DIRECTIONS: Copy out nothing but the line containing "impaired binding of" and the lines that follow it to the end of the entries, exactly as they stand.

* * * * * * * * *

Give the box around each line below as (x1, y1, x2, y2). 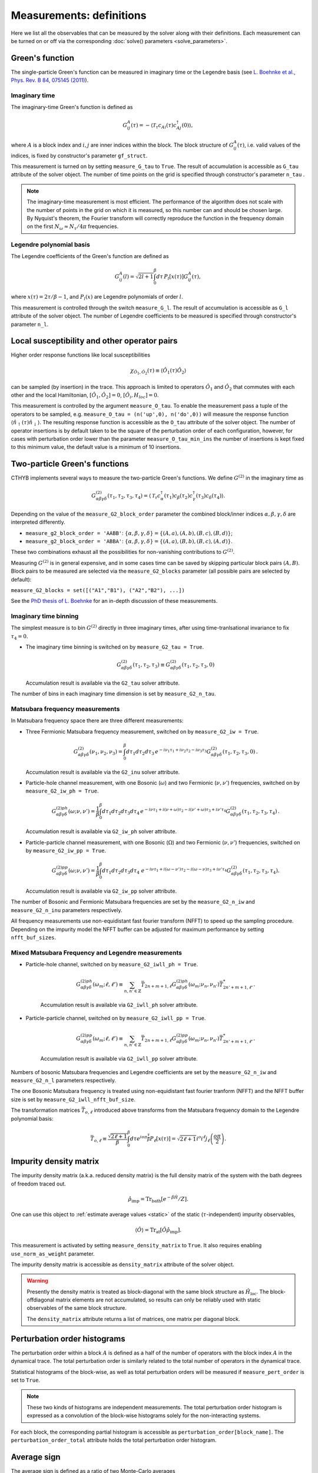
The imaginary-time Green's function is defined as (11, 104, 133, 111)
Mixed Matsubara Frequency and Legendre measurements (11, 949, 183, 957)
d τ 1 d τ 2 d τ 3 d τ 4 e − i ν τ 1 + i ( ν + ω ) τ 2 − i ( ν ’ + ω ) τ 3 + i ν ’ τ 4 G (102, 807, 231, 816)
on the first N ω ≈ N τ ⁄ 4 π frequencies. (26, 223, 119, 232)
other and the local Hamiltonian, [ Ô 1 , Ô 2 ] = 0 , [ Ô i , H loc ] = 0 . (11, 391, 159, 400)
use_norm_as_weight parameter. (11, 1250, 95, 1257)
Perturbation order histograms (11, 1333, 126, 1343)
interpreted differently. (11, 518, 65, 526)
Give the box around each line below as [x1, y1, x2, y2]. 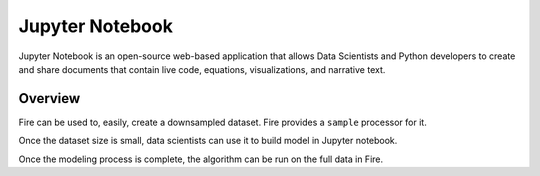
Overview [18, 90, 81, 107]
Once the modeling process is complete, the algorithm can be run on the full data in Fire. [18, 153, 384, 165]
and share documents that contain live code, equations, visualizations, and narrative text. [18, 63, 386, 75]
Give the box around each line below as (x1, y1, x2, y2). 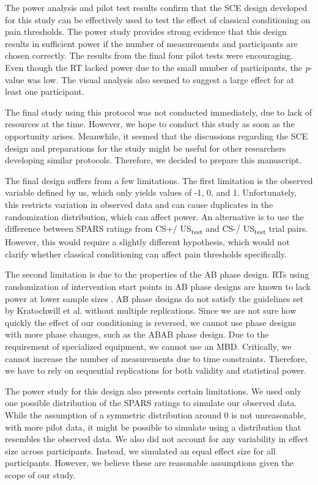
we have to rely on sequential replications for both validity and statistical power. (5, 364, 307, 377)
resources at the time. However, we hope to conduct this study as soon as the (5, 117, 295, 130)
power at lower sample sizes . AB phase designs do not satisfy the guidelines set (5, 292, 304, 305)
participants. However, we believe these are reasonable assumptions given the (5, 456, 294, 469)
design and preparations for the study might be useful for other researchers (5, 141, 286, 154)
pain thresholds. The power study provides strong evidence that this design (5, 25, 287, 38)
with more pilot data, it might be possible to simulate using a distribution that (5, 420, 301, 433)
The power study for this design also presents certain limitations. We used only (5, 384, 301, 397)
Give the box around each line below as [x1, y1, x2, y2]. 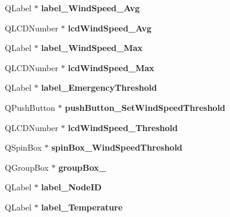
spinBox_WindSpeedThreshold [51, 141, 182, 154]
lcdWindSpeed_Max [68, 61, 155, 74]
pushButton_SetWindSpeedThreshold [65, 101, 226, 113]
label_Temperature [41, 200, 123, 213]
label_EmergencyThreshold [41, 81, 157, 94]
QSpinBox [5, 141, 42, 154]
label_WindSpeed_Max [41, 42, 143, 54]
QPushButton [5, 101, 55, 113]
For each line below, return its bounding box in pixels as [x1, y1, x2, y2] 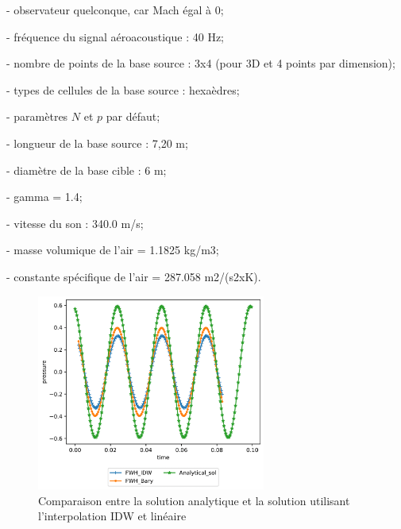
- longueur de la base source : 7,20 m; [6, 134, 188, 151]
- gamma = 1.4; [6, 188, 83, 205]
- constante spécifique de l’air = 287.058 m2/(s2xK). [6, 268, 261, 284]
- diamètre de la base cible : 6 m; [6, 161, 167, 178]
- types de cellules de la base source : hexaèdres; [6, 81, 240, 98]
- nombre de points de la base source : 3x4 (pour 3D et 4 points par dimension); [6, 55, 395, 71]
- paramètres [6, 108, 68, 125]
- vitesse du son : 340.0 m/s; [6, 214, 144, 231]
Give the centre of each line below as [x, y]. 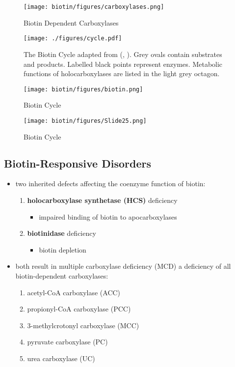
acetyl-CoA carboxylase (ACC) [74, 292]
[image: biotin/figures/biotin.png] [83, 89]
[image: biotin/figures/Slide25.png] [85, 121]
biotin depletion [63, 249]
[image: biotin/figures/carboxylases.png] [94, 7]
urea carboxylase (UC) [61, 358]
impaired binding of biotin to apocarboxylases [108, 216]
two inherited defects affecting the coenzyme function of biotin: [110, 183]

* * * * * * * * *

EXERCISE RESULT:
impaired binding of biotin to apocarboxylases [108, 216]
two inherited defects affecting the coenzyme function of biotin: [110, 183]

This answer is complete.